In the 1830s, Muhammad Murad Beg attempted to conquer the principality, but these attacks were unsuccessful and only encouraged the ruler of Darvaz to counter-raid, as the principality had a strong army compared to its neighbors. In 1839 the ruler of Khoqand, Madali Khan, conquered both Karategin and Darvaz and forced Sultan Mahmud to pay tribute. However, it soon regained its independence. During the rule of Isma'il Shah from 1845 to 1863, Karategin and Shughnan were turned into protectorates and the bekdoms of Kulab and Hisar became its tributaries.

== Conquest by Bukhara ==
During the instability in Khoqand that had been occurring since 1842, the Mir of Karategin, Muhammad Rahim, had provided shelter to political enemies and was adamant on opposing Russian expansion into Central Asia. During the Russian campaign against Khoqand in 1875–76, rumors began to spread of an impending attack by the Mir of Karategin. As a result, when the campaign was over the Emir of Bukhara, Muzaffar, had an excuse to invade both of these principalities.

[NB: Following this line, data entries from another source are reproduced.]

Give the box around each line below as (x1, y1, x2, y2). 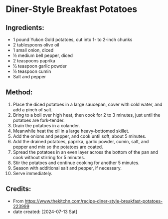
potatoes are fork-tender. (12, 117, 65, 123)
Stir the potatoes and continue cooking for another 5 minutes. (12, 160, 140, 166)
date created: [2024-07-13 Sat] (12, 209, 78, 215)
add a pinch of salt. (12, 106, 53, 113)
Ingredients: (5, 23, 44, 32)
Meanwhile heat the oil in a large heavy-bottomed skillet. (12, 128, 130, 134)
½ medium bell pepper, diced (12, 52, 73, 58)
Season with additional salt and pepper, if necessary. (12, 165, 122, 171)
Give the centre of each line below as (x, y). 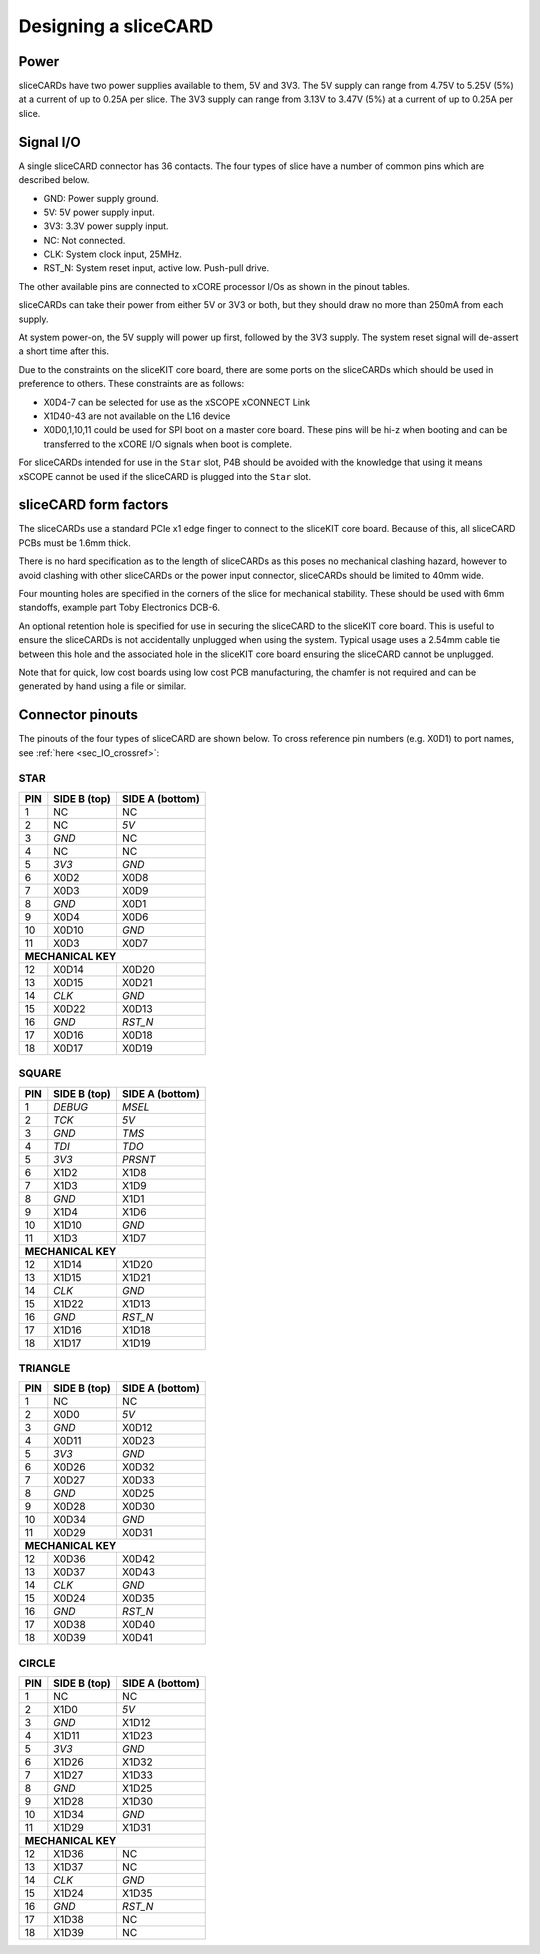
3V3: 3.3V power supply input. (106, 226)
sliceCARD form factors (93, 505)
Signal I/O (49, 141)
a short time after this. (64, 351)
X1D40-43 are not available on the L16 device (137, 416)
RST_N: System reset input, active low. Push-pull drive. (156, 268)
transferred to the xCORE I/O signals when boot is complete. (167, 444)
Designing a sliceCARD (116, 26)
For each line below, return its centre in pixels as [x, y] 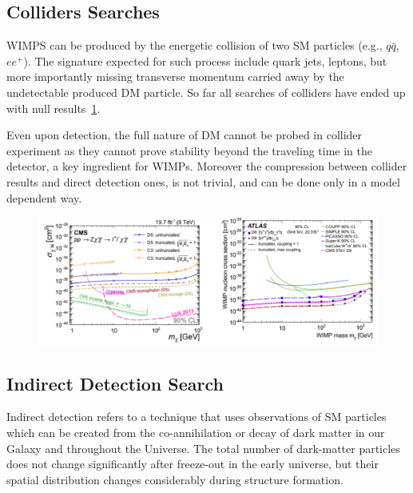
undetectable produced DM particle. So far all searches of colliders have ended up [206, 92]
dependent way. [44, 197]
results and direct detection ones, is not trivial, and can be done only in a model [203, 181]
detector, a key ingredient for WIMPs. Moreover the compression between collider [207, 166]
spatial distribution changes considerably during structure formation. [175, 479]
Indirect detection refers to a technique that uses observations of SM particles [197, 417]
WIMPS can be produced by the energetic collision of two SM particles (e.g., [195, 45]
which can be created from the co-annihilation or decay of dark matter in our [196, 432]

Despite efforts in the spring of 1876 by the Mir to avoid the incoming assault, by early August the principality was in the hands of Bukhara and Mohammad Rahim was put under house arrest. Muhammad Sa'id was appointed the ruler of Karategin but the following year he was deposed, with Karategin becoming a Bukharan beylik (province).

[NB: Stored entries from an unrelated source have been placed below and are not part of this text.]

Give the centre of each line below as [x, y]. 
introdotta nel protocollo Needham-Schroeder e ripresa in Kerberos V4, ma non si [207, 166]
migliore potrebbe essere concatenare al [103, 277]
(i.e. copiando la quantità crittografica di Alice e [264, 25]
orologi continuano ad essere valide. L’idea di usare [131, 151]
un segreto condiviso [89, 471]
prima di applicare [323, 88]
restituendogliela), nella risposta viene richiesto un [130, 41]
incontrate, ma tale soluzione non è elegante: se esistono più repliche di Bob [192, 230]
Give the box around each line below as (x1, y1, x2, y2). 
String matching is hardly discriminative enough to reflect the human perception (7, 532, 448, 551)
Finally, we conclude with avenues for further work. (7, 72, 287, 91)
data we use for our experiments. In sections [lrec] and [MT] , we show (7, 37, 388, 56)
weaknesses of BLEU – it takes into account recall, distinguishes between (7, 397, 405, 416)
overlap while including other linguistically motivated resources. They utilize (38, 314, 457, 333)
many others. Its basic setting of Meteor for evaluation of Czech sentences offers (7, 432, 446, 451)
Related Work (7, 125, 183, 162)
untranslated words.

In December 1877, after Shah Sirajuddin refused to pay tribute to the Emir of Bukhara, Darvaz was invaded. By the following spring, it had been occupied and absorbed into Bukhara. 200 people were killed during this conflict. It was placed under the administration of the Emir and controlled by a militia numbering 500–600. By this time, the principality's territories were limited to Qal'a-yi Khumb, Wanch, Yazghulam, and the lands of amlak-dars (estate holders) on the left bank of the Panj as far south as Khwahan. Shah Sirajuddin lived in confinement until the end of Muzaffar's reign, when he was released on orders of the governor-general of Turkestan. The Mir's sons managed to escape to Bukhara, while two other relatives of Sirajuddin, who were amlak-dars on the left bank of the Panj, managed to flee to Badakhshan. One tried to seize the left bank of the Panj supported by the Afghans, but failed and was executed in Bukhara.

== Government ==
The Mirs of Darvaz and their power was based on a system of patronage. The Mir's supporters were given shares of loot from raids as well as revenues from taxation. The existence of large extended families resulted in internal divisions of labor.

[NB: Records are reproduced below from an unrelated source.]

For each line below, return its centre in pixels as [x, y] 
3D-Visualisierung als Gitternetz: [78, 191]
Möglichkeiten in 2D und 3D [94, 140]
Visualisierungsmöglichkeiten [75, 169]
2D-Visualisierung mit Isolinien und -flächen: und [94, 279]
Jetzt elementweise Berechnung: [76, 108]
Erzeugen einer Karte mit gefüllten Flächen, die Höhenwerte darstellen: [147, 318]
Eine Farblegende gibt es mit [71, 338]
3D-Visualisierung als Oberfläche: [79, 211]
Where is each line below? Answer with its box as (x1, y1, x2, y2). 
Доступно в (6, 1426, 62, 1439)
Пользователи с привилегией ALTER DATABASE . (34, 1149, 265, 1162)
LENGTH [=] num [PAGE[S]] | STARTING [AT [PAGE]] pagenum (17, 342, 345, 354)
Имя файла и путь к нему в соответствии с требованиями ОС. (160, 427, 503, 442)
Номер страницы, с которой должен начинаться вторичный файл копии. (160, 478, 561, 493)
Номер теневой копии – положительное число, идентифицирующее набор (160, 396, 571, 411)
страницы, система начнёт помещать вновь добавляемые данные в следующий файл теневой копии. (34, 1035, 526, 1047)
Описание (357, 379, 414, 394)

Although the Mirdom of Darwaz was incorporated into the modern states of Afghanistan and Tajikistan, the descendents of the emirate remain in the area, with as many as 40 to 50 villages still speaking the Darwaz language, considered by them to be a dialect of Dari, and the related Tengshaw language, in villages closer to Vanj.

Limited ethological studies seem to incur that Darwaz culture has two classes: a landed and an un-landed class.